Aim of the exercise - Write out every record in full, exactly as written, please.

───── Available data

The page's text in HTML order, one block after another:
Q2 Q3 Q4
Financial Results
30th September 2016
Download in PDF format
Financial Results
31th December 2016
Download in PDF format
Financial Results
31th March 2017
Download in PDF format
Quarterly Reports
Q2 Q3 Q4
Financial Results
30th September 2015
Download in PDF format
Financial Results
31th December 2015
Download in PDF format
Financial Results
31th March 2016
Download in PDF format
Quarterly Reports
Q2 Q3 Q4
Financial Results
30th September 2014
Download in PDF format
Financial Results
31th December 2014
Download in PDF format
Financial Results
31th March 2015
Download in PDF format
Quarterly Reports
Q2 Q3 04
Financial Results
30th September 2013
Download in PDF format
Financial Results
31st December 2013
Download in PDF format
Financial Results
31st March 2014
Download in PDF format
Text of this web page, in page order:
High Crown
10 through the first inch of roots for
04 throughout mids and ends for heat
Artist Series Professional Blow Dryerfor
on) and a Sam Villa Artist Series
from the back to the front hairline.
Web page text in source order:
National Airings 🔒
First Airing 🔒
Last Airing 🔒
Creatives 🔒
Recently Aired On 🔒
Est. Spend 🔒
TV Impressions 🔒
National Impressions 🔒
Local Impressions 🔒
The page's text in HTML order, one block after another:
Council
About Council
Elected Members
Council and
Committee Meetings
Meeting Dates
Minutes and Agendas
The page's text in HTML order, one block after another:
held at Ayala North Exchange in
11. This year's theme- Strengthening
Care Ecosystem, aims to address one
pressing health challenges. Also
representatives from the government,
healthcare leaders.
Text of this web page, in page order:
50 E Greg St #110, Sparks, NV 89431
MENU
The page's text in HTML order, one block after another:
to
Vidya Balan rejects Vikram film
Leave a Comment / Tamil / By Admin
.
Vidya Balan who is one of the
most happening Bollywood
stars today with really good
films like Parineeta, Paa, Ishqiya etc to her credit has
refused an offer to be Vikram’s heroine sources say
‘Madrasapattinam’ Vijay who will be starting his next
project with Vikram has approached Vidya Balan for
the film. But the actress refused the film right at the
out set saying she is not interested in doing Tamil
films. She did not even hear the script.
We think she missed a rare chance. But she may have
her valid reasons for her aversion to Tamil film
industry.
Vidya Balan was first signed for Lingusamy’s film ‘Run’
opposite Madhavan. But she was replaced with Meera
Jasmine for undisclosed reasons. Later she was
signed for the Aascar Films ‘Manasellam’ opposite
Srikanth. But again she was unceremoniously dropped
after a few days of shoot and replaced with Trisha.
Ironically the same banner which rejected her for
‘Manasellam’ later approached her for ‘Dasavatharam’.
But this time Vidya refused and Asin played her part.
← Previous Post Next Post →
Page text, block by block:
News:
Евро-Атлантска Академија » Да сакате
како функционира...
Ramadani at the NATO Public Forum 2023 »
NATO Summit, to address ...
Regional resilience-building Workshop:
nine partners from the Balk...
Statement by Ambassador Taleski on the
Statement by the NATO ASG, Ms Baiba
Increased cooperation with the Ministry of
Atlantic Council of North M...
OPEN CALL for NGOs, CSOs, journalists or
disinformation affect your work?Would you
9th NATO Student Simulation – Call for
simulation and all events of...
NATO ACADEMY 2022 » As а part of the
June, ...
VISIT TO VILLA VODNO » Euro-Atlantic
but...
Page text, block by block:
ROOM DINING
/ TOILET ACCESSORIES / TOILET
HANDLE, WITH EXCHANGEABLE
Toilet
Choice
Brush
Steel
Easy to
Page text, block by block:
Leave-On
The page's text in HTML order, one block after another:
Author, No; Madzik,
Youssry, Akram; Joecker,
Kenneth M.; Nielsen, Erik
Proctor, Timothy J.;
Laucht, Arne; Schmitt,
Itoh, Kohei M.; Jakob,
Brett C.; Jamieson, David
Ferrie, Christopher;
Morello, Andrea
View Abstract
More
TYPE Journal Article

──────────

Your response -
The page's text in HTML order, one block after another:
Q2 Q3 Q4
Financial Results
30th September 2016
Download in PDF format
Financial Results
31th December 2016
Download in PDF format
Financial Results
31th March 2017
Download in PDF format
Quarterly Reports
Q2 Q3 Q4
Financial Results
30th September 2015
Download in PDF format
Financial Results
31th December 2015
Download in PDF format
Financial Results
31th March 2016
Download in PDF format
Quarterly Reports
Q2 Q3 Q4
Financial Results
30th September 2014
Download in PDF format
Financial Results
31th December 2014
Download in PDF format
Financial Results
31th March 2015
Download in PDF format
Quarterly Reports
Q2 Q3 04
Financial Results
30th September 2013
Download in PDF format
Financial Results
31st December 2013
Download in PDF format
Financial Results
31st March 2014
Download in PDF format
Text of this web page, in page order:
High Crown
10 through the first inch of roots for
04 throughout mids and ends for heat
Artist Series Professional Blow Dryerfor
on) and a Sam Villa Artist Series
from the back to the front hairline.
Web page text in source order:
National Airings 🔒
First Airing 🔒
Last Airing 🔒
Creatives 🔒
Recently Aired On 🔒
Est. Spend 🔒
TV Impressions 🔒
National Impressions 🔒
Local Impressions 🔒
The page's text in HTML order, one block after another:
Council
About Council
Elected Members
Council and
Committee Meetings
Meeting Dates
Minutes and Agendas
The page's text in HTML order, one block after another:
held at Ayala North Exchange in
11. This year's theme- Strengthening
Care Ecosystem, aims to address one
pressing health challenges. Also
representatives from the government,
healthcare leaders.
Text of this web page, in page order:
50 E Greg St #110, Sparks, NV 89431
MENU
The page's text in HTML order, one block after another:
to
Vidya Balan rejects Vikram film
Leave a Comment / Tamil / By Admin
.
Vidya Balan who is one of the
most happening Bollywood
stars today with really good
films like Parineeta, Paa, Ishqiya etc to her credit has
refused an offer to be Vikram’s heroine sources say
‘Madrasapattinam’ Vijay who will be starting his next
project with Vikram has approached Vidya Balan for
the film. But the actress refused the film right at the
out set saying she is not interested in doing Tamil
films. She did not even hear the script.
We think she missed a rare chance. But she may have
her valid reasons for her aversion to Tamil film
industry.
Vidya Balan was first signed for Lingusamy’s film ‘Run’
opposite Madhavan. But she was replaced with Meera
Jasmine for undisclosed reasons. Later she was
signed for the Aascar Films ‘Manasellam’ opposite
Srikanth. But again she was unceremoniously dropped
after a few days of shoot and replaced with Trisha.
Ironically the same banner which rejected her for
‘Manasellam’ later approached her for ‘Dasavatharam’.
But this time Vidya refused and Asin played her part.
← Previous Post Next Post →
Page text, block by block:
News:
Евро-Атлантска Академија » Да сакате
како функционира...
Ramadani at the NATO Public Forum 2023 »
NATO Summit, to address ...
Regional resilience-building Workshop:
nine partners from the Balk...
Statement by Ambassador Taleski on the
Statement by the NATO ASG, Ms Baiba
Increased cooperation with the Ministry of
Atlantic Council of North M...
OPEN CALL for NGOs, CSOs, journalists or
disinformation affect your work?Would you
9th NATO Student Simulation – Call for
simulation and all events of...
NATO ACADEMY 2022 » As а part of the
June, ...
VISIT TO VILLA VODNO » Euro-Atlantic
but...
Page text, block by block:
ROOM DINING
/ TOILET ACCESSORIES / TOILET
HANDLE, WITH EXCHANGEABLE
Toilet
Choice
Brush
Steel
Easy to
Page text, block by block:
Leave-On
The page's text in HTML order, one block after another:
Author, No; Madzik,
Youssry, Akram; Joecker,
Kenneth M.; Nielsen, Erik
Proctor, Timothy J.;
Laucht, Arne; Schmitt,
Itoh, Kohei M.; Jakob,
Brett C.; Jamieson, David
Ferrie, Christopher;
Morello, Andrea
View Abstract
More
TYPE Journal Article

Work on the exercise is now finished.